Dataset entries
···
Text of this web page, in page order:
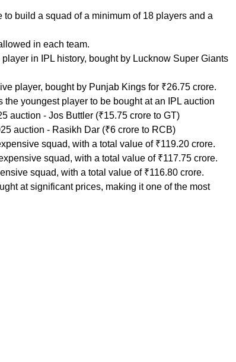
build a squad of a minimum of 18 players and a
in each team.
in IPL history, bought by Lucknow Super Giants
player, bought by Punjab Kings for ₹26.75 crore.
youngest player to be bought at an IPL auction
auction - Jos Buttler (₹15.75 crore to GT)
auction - Rasikh Dar (₹6 crore to RCB)
squad, with a total value of ₹119.20 crore.
squad, with a total value of ₹117.75 crore.
squad, with a total value of ₹116.80 crore.
at significant prices, making it one of the most
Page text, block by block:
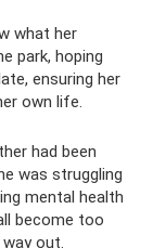
what her
park, hoping
ensuring her
own life.
had been
was struggling
mental health
become too
out.
···
TASK PROMPT
Look over the entries for "bought", then copy every line that includes that string.

ANSWER SPACE
in IPL history, bought by Lucknow Super Giants
player, bought by Punjab Kings for ₹26.75 crore.
youngest player to be bought at an IPL auction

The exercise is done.